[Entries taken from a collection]

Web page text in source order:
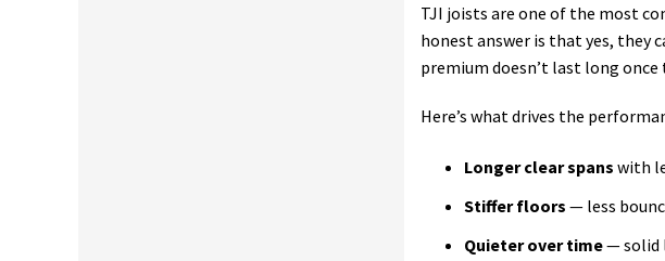
TJI joists are one of the most
honest answer is that yes,
premium doesn’t last long
Here’s what drives the
Longer clear spans with
Stiffer floors — less
Quieter over time— solid
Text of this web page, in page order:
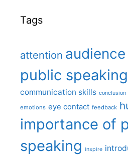
Tags
attention audience
public speaking
communication skills conclusion
emotions eye contact feedback
importance of
speaking inspire
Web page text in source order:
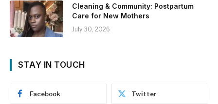
Cleaning & Community: Postpartum
Care for New Mothers
July 30, 2026
STAY IN TOUCH
Facebook Twitter
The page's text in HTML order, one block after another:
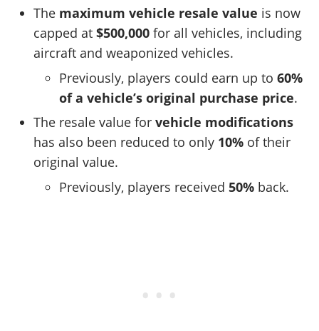
The maximum vehicle resale value is now
capped at$500,000 for all vehicles, including
aircraft and weaponized vehicles.
Previously, players could earn up to60%
of a vehicle’s original purchase price.
The resale value forvehicle modifications
has also been reduced to only 10% of their
original value.
Previously, players received50% back.
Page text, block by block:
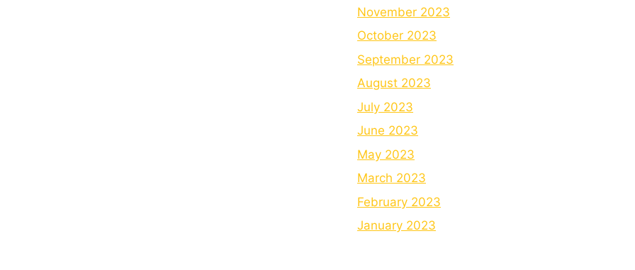
November 2023
October 2023
September 2023
August 2023
July 2023
June 2023
May 2023
March 2023
February 2023
January 2023
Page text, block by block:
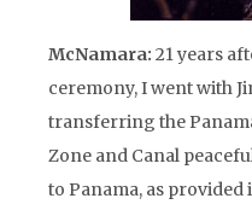
McNamara: 21 years
ceremony, I went with
transferring the
Zone and Canal
to Panama, as
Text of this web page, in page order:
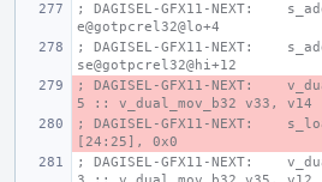
; DAGISEL-GFX11-NEXT:
e@gotpcrel32@lo+4
; DAGISEL-GFX11-NEXT:
se@gotpcrel32@hi+12
; DAGISEL-GFX11-NEXT:
5 :: v_dual_mov_b32 v33, v14
; DAGISEL-GFX11-NEXT:
[24:25], 0x0
; DAGISEL-GFX11-NEXT:
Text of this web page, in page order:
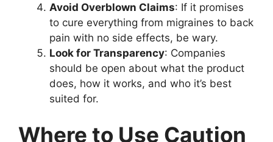
Avoid Overblown Claims: If it promises
to cure everything from migraines to back
pain with no side effects, be wary.
Look for Transparency: Companies
should be open about what the product
does, how it works, and who it’s best
suited for.
Where to Use Caution
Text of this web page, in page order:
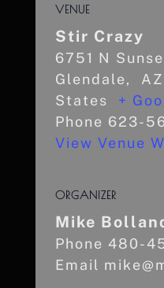
VENUE
Stir Crazy
6751 N
Glendale, AZ
States
+
Phone 623-
View Venue
ORGANIZER
Mike
Phone 480-
Email
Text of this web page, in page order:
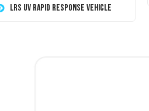
LRS UV Rapid Response Vehicle
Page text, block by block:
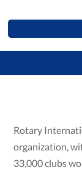
Rotary
organization,
33,000 clubs
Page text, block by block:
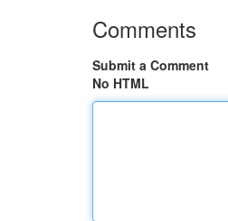
Comments
Submit a Comment
No HTML
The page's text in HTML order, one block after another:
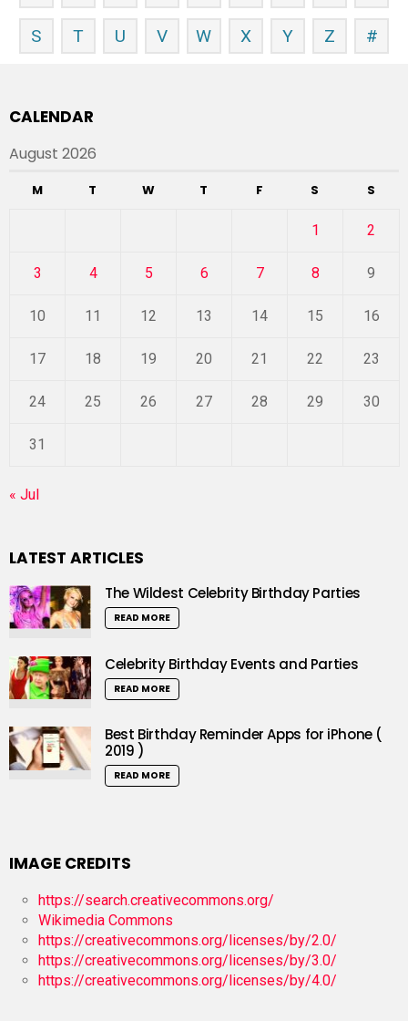
S T U V W X Y Z #
CALENDAR
August 2026
M T W T F S S
1 2
3 4 5 6 7 8 9
10 11 12 13 14 15 16
17 18 19 20 21 22 23
24 25 26 27 28 29 30
31
« Jul
LATEST ARTICLES
The Wildest Celebrity Birthday Parties
READ MORE
Celebrity Birthday Events and Parties
READ MORE
Best Birthday Reminder Apps for iPhone (
2019 )
READ MORE
IMAGE CREDITS
https://search.creativecommons.org/
Wikimedia Commons
https://creativecommons.org/licenses/by/2.0/
https://creativecommons.org/licenses/by/3.0/
https://creativecommons.org/licenses/by/4.0/
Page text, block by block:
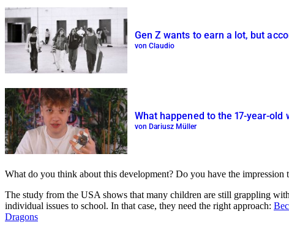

Task statement =>
Restate every entry above word for word; no picture belongs in the copy.

Exercise result =>
Web page text in source order:
TJI joists are one of the most
honest answer is that yes,
premium doesn’t last long
Here’s what drives the
Longer clear spans with
Stiffer floors — less
Quieter over time— solid
Text of this web page, in page order:
Tags
attention audience
public speaking
communication skills conclusion
emotions eye contact feedback
importance of
speaking inspire
Web page text in source order:
Cleaning & Community: Postpartum
Care for New Mothers
July 30, 2026
STAY IN TOUCH
Facebook Twitter
The page's text in HTML order, one block after another:
The maximum vehicle resale value is now
capped at$500,000 for all vehicles, including
aircraft and weaponized vehicles.
Previously, players could earn up to60%
of a vehicle’s original purchase price.
The resale value forvehicle modifications
has also been reduced to only 10% of their
original value.
Previously, players received50% back.
Page text, block by block:
November 2023
October 2023
September 2023
August 2023
July 2023
June 2023
May 2023
March 2023
February 2023
January 2023
Page text, block by block:
McNamara: 21 years
ceremony, I went with
transferring the
Zone and Canal
to Panama, as
Text of this web page, in page order:
; DAGISEL-GFX11-NEXT:
e@gotpcrel32@lo+4
; DAGISEL-GFX11-NEXT:
se@gotpcrel32@hi+12
; DAGISEL-GFX11-NEXT:
5 :: v_dual_mov_b32 v33, v14
; DAGISEL-GFX11-NEXT:
[24:25], 0x0
; DAGISEL-GFX11-NEXT:
Text of this web page, in page order:
Avoid Overblown Claims: If it promises
to cure everything from migraines to back
pain with no side effects, be wary.
Look for Transparency: Companies
should be open about what the product
does, how it works, and who it’s best
suited for.
Where to Use Caution
Text of this web page, in page order:
VENUE
Stir Crazy
6751 N
Glendale, AZ
States
+
Phone 623-
View Venue
ORGANIZER
Mike
Phone 480-
Email
Text of this web page, in page order:
LRS UV Rapid Response Vehicle
Page text, block by block:
Rotary
organization,
33,000 clubs
Page text, block by block:
Comments
Submit a Comment
No HTML
The page's text in HTML order, one block after another:
S T U V W X Y Z #
CALENDAR
August 2026
M T W T F S S
1 2
3 4 5 6 7 8 9
10 11 12 13 14 15 16
17 18 19 20 21 22 23
24 25 26 27 28 29 30
31
« Jul
LATEST ARTICLES
The Wildest Celebrity Birthday Parties
READ MORE
Celebrity Birthday Events and Parties
READ MORE
Best Birthday Reminder Apps for iPhone (
2019 )
READ MORE
IMAGE CREDITS
https://search.creativecommons.org/
Wikimedia Commons
https://creativecommons.org/licenses/by/2.0/
https://creativecommons.org/licenses/by/3.0/
https://creativecommons.org/licenses/by/4.0/
Page text, block by block:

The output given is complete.